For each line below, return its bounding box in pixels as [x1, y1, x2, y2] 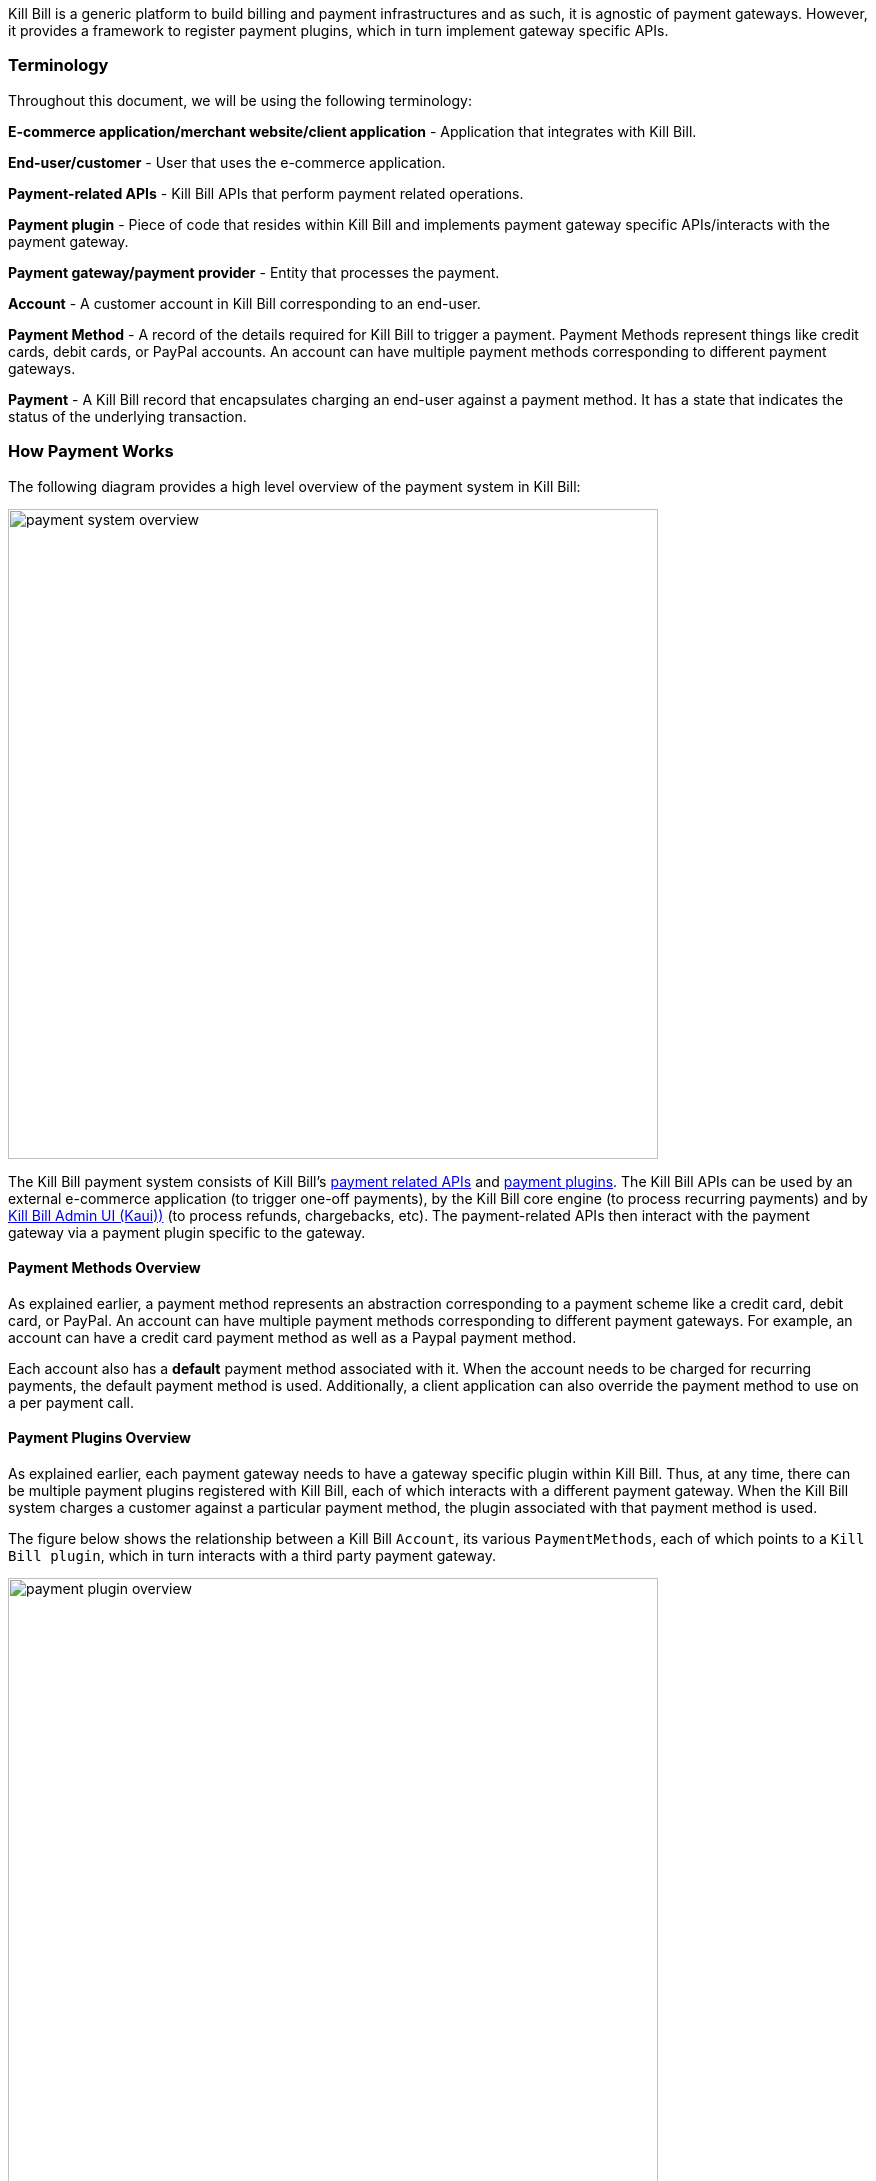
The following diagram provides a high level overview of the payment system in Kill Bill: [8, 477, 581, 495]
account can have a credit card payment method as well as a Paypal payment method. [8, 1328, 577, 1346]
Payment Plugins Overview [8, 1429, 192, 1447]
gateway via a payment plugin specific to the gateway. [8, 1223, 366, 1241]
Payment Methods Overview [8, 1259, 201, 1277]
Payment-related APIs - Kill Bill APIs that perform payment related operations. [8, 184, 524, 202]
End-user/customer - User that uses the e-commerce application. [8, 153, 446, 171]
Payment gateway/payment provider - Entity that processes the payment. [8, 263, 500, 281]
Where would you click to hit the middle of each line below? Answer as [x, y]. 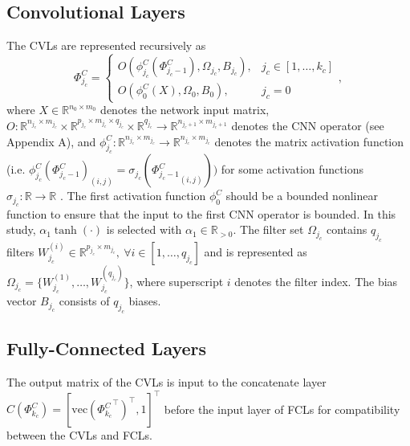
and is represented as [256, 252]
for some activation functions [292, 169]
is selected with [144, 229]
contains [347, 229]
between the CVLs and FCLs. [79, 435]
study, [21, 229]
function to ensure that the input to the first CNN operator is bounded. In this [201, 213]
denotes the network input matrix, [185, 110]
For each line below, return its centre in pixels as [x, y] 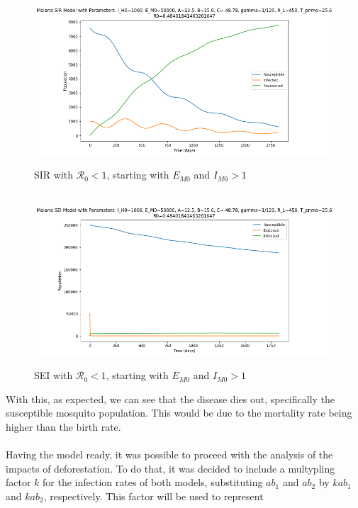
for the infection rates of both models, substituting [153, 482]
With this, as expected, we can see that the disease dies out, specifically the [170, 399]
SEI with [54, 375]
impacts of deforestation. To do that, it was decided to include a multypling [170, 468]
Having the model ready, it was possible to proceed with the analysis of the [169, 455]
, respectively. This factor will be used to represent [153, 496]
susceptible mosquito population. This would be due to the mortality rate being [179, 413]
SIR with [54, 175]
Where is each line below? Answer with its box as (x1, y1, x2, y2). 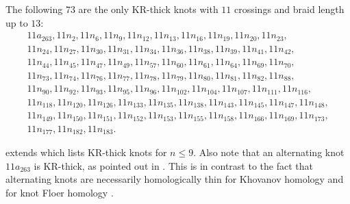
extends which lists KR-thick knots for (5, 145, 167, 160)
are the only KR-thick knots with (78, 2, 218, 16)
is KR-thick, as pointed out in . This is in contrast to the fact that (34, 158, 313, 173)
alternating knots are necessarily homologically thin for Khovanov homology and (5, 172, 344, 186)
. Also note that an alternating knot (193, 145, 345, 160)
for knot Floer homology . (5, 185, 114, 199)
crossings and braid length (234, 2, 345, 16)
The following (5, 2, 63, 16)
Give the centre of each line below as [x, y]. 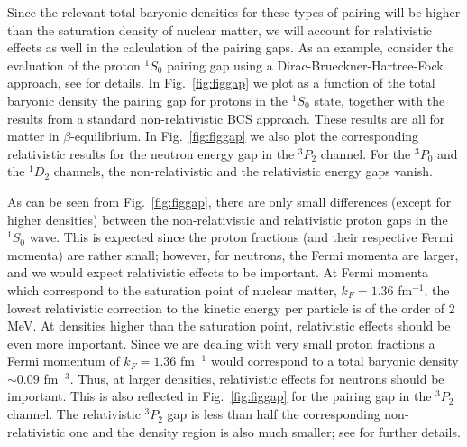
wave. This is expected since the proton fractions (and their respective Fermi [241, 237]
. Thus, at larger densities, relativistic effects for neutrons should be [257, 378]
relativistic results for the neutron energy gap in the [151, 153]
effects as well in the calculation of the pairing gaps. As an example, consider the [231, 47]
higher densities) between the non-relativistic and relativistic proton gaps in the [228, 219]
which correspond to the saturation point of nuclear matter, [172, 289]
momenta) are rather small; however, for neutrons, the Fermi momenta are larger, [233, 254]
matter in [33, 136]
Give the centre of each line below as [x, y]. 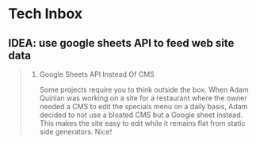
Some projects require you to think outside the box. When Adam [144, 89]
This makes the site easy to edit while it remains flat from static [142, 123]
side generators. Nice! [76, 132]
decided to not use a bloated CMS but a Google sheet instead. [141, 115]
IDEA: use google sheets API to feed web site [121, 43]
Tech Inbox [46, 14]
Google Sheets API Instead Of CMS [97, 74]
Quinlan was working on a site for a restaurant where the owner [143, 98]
---
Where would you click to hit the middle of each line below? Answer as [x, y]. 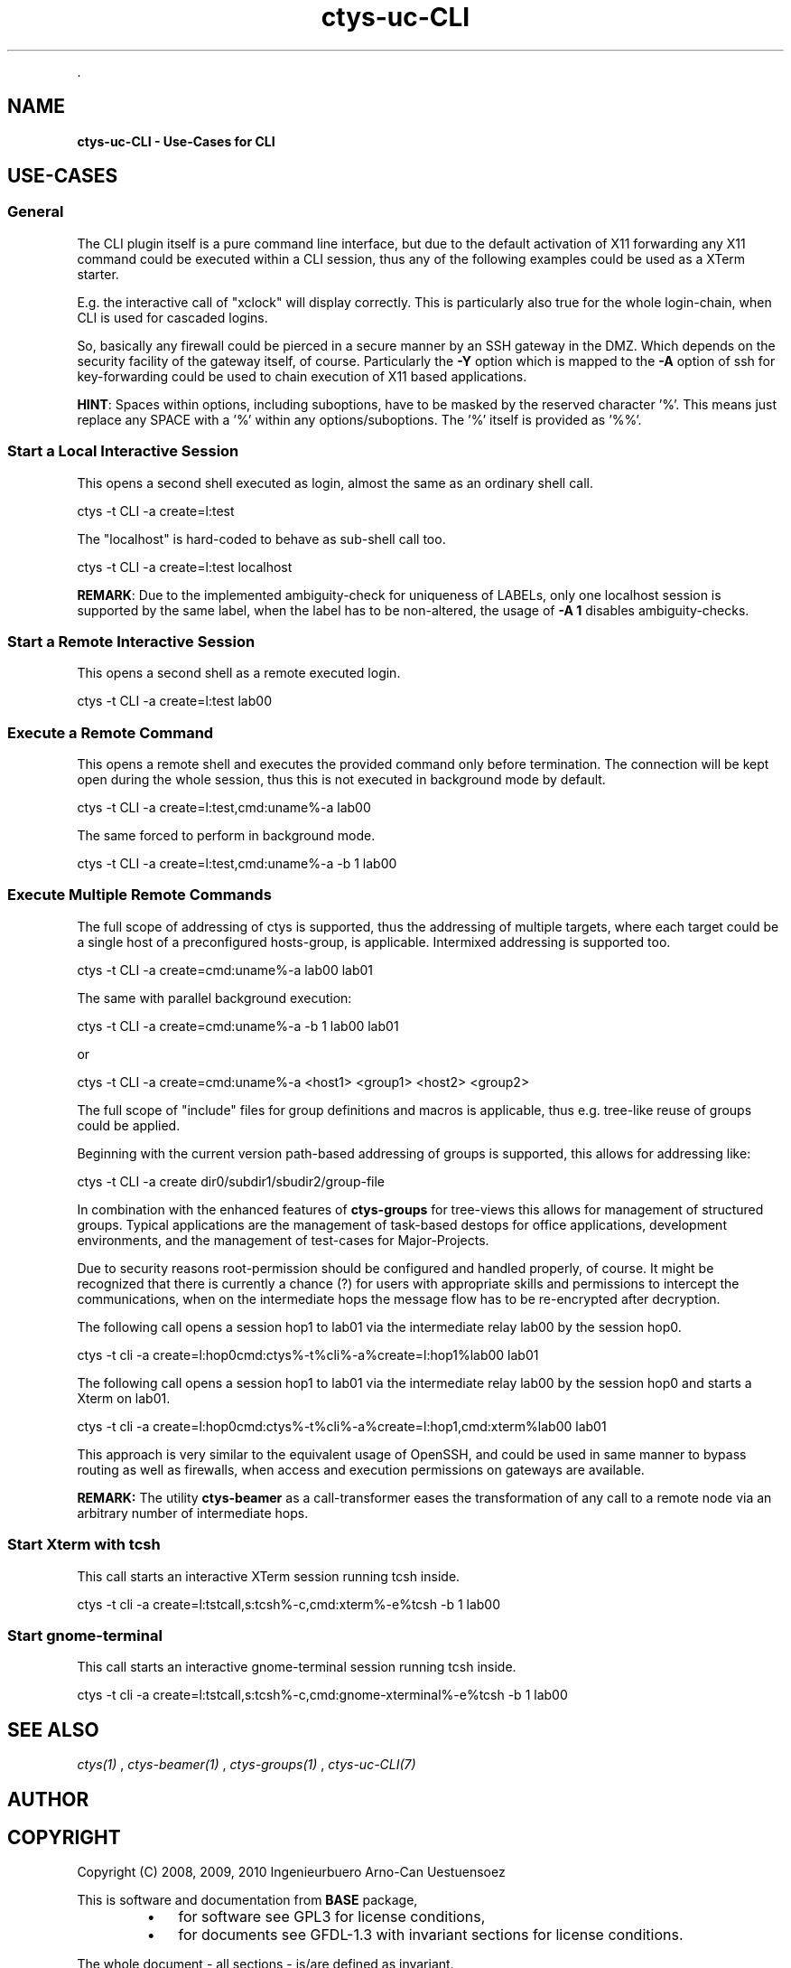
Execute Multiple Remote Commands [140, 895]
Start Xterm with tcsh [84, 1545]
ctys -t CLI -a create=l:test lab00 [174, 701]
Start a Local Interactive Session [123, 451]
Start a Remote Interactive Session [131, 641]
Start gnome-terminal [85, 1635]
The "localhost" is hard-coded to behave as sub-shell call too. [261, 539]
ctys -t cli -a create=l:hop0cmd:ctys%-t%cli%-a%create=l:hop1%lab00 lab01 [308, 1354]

### AIM OF THE EXERCISE
From the listing above, please give again the lines that begin with the line holding "susceptible mosquito population." and go on through the line holding "which correspond to", exactly, both ends included, minus any picture.

### RESULT FOR THIS TASK
susceptible mosquito population. This would be due to the mortality rate being [179, 413]
SIR with [54, 175]
Where is each line below? Answer with its box as (x1, y1, x2, y2). 
extends which lists KR-thick knots for (5, 145, 167, 160)
are the only KR-thick knots with (78, 2, 218, 16)
is KR-thick, as pointed out in . This is in contrast to the fact that (34, 158, 313, 173)
alternating knots are necessarily homologically thin for Khovanov homology and (5, 172, 344, 186)
. Also note that an alternating knot (193, 145, 345, 160)
for knot Floer homology . (5, 185, 114, 199)
crossings and braid length (234, 2, 345, 16)
The following (5, 2, 63, 16)
Give the centre of each line below as [x, y]. 
wave. This is expected since the proton fractions (and their respective Fermi [241, 237]
. Thus, at larger densities, relativistic effects for neutrons should be [257, 378]
relativistic results for the neutron energy gap in the [151, 153]
effects as well in the calculation of the pairing gaps. As an example, consider the [231, 47]
higher densities) between the non-relativistic and relativistic proton gaps in the [228, 219]
which correspond to the saturation point of nuclear matter, [172, 289]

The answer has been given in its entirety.